Last year, I started a project, which was to showcase how awesome dogs are. In particular, I wanted to focus on Pit Bull type dogs and share how amazing these pups are. As a pit bull mom & animal rescuer, I hear about people's fears far too often and while I can't (and don't want to) force anyone to get on the ground and play with a pit bull type pup when they are scared, I hope that by putting myself in that situation, I can encourage people to open up their minds a bit and realize that breed is not the deciding factor in a dog's temperament. 

When starting this project, I first started simply taking photos of pit bull type dogs that I have met. I quickly realized that a photo does not truly showcase a dog's behavior or how they will react to being around a new person, so I decided that I would be part of each photo. My goal was to interact with each of these dogs as though they are my own, to share their space, get up close and really allow the dogs to show me who they are. I wasn't surprised at the reactions I got, most dogs simply wanted to lick my face, some just gave a polite sniff and went about their way and others plopped to the ground in front of me for a belly rub. I was asked for treats, shown tricks and overall given a wiggly, affectionate shower of love from these dogs.

I chose to involve many rescue dogs because of the stigma that sometimes comes with the word 'rescue'. To me, the word holds a wonderful meaning, but outside of my animal-rescue friends, I find that some people are concerned that a rescue dog is a broken dog. Many times people imagine the dog was neglected, abused or just a bad dog, so he/she ended up in a shelter or rescue. Of course, everyone who has rescued a dog understands that this is not true, but I wanted to put some emphasis on these rescue pups to shed some light on how happy, forgiving and accepting of love rescue dogs truly are.

So, I chose 100 dogs because it actually presented a challenge and gave me time to really think this project through. I started in October of 2012 and throughout the last year, I have had the pleasure of meeting so many wonderful dogs and their people. For those dogs still waiting for their forever homes, it gave me a chance to assess them, and in turn I had the opportunity to share my photos and thoughts with the rescues that were caring for these pups. I am so proud to say that throughout this project, several of the 'still in rescue' does have found their forever homes because of my photos and insight! 

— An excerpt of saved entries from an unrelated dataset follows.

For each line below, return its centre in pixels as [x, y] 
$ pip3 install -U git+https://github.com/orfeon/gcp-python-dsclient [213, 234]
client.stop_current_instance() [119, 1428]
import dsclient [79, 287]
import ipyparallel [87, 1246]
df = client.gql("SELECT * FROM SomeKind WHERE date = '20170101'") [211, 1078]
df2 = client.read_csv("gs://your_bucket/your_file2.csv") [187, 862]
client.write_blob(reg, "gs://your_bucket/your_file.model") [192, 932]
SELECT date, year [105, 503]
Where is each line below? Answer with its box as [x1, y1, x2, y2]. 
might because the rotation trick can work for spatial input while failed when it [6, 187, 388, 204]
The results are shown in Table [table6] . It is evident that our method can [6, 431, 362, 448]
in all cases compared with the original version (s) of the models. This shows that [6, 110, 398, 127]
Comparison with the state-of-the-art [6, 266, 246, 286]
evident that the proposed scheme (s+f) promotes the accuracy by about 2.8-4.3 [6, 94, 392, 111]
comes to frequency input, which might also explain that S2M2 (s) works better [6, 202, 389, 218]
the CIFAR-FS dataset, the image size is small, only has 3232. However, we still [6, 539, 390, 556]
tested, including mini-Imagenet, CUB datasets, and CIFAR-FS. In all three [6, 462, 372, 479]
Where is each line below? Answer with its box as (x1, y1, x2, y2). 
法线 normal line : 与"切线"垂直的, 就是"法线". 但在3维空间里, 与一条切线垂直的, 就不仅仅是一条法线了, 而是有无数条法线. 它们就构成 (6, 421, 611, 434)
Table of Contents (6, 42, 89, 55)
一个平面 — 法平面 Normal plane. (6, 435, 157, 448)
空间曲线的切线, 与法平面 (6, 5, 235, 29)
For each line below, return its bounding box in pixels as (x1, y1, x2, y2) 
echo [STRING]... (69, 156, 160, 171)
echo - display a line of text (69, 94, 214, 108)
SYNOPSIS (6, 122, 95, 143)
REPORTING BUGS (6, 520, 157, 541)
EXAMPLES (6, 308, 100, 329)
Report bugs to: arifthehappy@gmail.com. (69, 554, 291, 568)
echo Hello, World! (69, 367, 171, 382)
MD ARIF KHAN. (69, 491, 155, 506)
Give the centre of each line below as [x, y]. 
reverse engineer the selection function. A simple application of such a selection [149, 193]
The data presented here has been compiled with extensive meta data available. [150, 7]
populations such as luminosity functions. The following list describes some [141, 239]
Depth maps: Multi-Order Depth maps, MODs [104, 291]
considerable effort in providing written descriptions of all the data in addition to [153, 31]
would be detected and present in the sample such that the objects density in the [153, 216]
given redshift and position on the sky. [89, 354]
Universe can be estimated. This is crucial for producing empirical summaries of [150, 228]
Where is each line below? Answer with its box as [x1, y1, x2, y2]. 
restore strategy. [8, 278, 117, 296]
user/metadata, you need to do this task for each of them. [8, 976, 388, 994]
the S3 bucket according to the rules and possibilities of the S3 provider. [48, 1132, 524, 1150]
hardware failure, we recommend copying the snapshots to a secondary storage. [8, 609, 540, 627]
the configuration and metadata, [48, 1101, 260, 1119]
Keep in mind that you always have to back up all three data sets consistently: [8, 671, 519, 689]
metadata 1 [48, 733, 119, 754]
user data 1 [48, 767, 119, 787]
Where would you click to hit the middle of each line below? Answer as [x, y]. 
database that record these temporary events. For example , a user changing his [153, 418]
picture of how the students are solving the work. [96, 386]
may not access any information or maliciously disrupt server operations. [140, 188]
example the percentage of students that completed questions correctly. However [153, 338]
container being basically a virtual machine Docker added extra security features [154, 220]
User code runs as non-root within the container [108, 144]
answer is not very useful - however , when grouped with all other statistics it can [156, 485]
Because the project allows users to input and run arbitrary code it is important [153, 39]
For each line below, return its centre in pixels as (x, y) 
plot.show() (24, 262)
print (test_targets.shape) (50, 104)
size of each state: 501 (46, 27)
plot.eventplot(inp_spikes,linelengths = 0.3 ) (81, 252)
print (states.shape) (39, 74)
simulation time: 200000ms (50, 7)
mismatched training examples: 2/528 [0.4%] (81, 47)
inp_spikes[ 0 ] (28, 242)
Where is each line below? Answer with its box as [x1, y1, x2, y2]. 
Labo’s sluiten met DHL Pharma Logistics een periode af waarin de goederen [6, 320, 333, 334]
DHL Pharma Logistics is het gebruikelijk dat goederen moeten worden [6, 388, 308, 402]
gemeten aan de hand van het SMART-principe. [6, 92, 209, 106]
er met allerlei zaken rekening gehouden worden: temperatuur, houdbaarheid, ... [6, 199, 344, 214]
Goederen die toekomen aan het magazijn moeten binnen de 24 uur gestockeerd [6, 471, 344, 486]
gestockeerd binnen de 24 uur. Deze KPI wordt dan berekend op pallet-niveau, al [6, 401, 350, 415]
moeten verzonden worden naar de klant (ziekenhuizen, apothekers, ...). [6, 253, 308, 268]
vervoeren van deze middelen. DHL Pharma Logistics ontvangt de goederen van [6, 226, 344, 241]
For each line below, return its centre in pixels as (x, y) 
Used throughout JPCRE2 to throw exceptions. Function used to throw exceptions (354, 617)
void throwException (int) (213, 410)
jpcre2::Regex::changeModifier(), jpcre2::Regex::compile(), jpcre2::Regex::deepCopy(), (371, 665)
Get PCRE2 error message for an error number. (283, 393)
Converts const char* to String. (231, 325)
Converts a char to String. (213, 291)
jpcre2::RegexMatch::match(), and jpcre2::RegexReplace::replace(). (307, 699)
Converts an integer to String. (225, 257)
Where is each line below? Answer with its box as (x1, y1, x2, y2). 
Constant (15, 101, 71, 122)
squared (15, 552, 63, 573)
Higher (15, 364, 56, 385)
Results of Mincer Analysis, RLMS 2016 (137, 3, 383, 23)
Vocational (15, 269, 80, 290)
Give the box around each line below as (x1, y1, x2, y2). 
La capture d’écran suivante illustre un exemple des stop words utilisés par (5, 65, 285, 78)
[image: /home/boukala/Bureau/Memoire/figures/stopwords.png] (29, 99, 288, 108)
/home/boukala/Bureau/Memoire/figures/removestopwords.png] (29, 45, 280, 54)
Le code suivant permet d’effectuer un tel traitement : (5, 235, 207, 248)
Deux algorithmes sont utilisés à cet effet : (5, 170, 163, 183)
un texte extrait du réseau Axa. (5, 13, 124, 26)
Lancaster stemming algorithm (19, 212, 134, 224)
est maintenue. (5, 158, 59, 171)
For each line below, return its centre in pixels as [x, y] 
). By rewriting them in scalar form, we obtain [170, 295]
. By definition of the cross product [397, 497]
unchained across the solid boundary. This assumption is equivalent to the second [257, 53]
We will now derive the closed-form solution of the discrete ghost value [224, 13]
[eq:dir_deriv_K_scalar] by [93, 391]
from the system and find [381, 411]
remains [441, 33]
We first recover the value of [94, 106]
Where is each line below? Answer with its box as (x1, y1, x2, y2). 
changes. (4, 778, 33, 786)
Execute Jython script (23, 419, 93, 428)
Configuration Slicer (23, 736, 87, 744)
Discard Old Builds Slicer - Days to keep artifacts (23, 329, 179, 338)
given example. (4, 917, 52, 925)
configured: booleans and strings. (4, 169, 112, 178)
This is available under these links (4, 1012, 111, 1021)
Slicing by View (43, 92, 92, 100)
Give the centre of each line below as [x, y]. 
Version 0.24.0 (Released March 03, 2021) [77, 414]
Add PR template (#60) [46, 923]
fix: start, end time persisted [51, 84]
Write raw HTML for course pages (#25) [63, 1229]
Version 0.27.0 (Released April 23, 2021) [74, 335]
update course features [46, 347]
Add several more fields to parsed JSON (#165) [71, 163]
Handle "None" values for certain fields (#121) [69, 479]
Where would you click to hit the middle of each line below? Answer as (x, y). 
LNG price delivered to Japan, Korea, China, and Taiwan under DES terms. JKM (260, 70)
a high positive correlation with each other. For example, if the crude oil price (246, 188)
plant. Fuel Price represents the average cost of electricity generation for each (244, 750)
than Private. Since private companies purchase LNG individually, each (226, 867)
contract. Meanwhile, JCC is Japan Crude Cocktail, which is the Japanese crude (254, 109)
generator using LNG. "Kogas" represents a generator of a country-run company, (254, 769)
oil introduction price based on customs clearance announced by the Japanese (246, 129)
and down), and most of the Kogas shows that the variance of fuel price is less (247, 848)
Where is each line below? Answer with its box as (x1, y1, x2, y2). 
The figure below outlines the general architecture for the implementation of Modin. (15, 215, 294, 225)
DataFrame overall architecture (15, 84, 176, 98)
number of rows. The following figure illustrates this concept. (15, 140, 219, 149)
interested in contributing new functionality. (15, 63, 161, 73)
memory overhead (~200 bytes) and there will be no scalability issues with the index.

Now, I am not naive, of course with any breed, there are dogs that are not necessarily people-friendly. I did not encounter any of these dogs. Why? Not because I avoided these dogs, but because bad and negative behavior in dogs is pretty unusual. Especially in pets, who have known love and companionship with people, it is rare to find a truly aggressive dog. Does it happen? Yes, absolutely some dogs are just not people-friendly, however, this behavior typically stems from a lack of socialization, fear or a traumatic event involving humans. Dogs, by nature, are pack animals and crave closeness, which is one of the many reasons that dogs are such popular pets!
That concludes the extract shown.